An updated efficient galaxy morphology classification model based on ConvNeXt encoding with UMAP dimensionality reduction
Guanwen Fang, Shiwei Zhu, Jun Xu, Shiying Lu, Chichun Zhou, Yao Dai, Zesen Lin, Xu Kong
TL;DR
This work addresses the scalable, unsupervised classification of galaxy morphologies in large surveys by updating the USmorph framework with a pre-trained ConvNeXt encoder and UMAP dimensionality reduction. The dual-stage approach yields 20 algorithmic clusters that are visually refined into five physical morphologies, classifying $50{,}056$ galaxies (about $51\%$ of the COSMOS sample) with significantly reduced computational cost. Validation against external catalogs (Galaxy Zoo:Hubble) and extensive structural parameter analysis demonstrate that the method captures expected morphology–structure correlations and offers robust, transferable classifications suitable for future surveys like CSST. The framework reduces reliance on labeled data, improves efficiency for cross-survey analyses, and provides a high-quality training subset for supervised or semi-supervised extensions.
Abstract
We present an enhanced unsupervised machine learning (UML) module within our previous \texttt{USmorph} classification framework featuring two components: (1) hierarchical feature extraction via a pre-trained ConvNeXt convolutional neural network (CNN) with transfer learning, and (2) nonlinear manifold learning using Uniform Manifold Approximation and Projection (UMAP) for topology-aware dimensionality reduction.

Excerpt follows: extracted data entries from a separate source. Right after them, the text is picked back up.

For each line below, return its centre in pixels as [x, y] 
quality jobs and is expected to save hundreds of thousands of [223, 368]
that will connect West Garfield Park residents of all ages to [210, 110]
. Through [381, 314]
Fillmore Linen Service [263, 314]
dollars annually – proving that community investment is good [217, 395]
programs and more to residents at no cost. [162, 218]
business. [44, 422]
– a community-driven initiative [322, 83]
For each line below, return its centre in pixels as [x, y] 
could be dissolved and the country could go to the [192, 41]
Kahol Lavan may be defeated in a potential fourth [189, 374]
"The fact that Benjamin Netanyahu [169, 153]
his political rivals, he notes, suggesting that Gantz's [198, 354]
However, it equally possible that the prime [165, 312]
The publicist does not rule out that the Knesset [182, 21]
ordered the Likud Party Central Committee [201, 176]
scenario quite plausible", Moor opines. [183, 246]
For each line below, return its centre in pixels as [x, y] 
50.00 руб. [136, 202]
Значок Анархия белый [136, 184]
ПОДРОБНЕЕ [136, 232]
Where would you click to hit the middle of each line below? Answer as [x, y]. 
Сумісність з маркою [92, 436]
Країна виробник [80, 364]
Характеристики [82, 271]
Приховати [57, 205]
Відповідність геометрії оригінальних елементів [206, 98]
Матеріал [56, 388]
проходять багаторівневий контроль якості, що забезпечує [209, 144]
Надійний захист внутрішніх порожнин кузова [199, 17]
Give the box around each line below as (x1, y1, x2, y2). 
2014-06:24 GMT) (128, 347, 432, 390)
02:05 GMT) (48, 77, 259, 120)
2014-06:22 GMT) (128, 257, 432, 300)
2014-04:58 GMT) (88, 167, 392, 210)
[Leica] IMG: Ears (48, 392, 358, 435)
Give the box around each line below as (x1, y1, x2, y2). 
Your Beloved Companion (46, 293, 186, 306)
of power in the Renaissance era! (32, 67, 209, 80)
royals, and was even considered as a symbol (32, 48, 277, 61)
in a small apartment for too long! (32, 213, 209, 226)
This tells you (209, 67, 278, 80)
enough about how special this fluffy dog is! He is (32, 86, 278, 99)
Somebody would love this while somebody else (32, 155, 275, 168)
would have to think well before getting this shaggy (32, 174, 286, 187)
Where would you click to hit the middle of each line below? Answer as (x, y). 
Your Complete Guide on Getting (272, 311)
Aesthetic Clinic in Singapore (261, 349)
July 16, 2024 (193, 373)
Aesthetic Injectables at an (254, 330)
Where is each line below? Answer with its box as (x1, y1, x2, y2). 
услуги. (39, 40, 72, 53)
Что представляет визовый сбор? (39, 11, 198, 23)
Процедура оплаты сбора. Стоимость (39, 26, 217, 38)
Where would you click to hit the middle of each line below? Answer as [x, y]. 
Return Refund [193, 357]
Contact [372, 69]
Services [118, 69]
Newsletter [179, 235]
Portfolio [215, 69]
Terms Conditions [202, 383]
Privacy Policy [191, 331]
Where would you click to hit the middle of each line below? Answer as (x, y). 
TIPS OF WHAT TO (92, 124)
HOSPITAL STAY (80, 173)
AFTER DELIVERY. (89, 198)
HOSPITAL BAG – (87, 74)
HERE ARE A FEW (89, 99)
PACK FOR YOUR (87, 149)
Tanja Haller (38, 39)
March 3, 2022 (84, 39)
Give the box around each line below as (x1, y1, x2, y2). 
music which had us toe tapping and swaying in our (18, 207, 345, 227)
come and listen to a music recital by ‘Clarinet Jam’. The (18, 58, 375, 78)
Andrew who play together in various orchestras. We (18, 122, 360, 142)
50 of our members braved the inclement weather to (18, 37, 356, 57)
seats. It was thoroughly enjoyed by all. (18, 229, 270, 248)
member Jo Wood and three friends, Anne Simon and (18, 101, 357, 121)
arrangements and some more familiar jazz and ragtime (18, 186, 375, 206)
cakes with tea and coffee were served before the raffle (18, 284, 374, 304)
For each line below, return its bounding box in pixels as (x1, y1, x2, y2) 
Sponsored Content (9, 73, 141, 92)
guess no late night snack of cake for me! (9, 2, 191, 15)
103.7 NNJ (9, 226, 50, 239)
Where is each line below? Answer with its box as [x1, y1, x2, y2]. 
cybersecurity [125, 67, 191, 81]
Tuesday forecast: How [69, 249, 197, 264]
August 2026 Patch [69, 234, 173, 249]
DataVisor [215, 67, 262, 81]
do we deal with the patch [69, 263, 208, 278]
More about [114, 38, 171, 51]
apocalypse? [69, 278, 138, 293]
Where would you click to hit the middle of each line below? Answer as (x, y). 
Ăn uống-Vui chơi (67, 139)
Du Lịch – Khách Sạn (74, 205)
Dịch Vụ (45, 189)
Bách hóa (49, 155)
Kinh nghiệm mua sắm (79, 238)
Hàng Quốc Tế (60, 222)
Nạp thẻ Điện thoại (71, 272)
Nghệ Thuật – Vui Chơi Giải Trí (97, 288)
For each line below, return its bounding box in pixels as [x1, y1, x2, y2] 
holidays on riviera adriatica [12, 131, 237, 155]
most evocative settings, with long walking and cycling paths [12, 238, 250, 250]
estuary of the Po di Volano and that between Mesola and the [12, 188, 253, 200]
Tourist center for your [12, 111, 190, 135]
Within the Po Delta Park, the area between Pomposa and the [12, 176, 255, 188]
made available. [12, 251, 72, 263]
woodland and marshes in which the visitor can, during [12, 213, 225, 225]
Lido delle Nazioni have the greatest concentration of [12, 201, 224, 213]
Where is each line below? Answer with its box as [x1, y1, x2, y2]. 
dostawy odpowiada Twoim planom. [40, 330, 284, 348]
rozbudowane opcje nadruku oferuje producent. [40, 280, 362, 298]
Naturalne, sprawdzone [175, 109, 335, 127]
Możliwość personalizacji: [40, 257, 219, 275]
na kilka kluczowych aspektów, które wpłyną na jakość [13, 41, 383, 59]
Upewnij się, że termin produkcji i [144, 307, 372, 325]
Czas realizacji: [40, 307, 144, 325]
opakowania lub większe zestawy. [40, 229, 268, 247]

This dual-stage design enables efficient knowledge transfer from large-scale visual datasets while preserving morphological pattern geometry through UMAP's neighborhood preservation. We apply the upgraded UML on I-band images of 99,806 COSMOS galaxies at redshift $0.2<z<1.2$ (to ensure rest-frame optical morphology) with $I_{\mathrm{mag}}<25$. The predefined cluster number is optimized to 20 (reduced from 50 in the original framework), achieving significant computational savings. The 20 algorithmically identified clusters are merged into five physical morphology types. About 51\% of galaxies (50,056) were successfully classified. To assess classification effectiveness, we tested morphological parameters for massive galaxies with $M_{*}>10^{9}~M_{\odot}$. Our classification results align well with galaxy evolution theory. This improved algorithm significantly enhances galaxy morphology classification efficiency, making it suitable for large-scale sky surveys such as those planned with the China Space Station Telescope (CSST).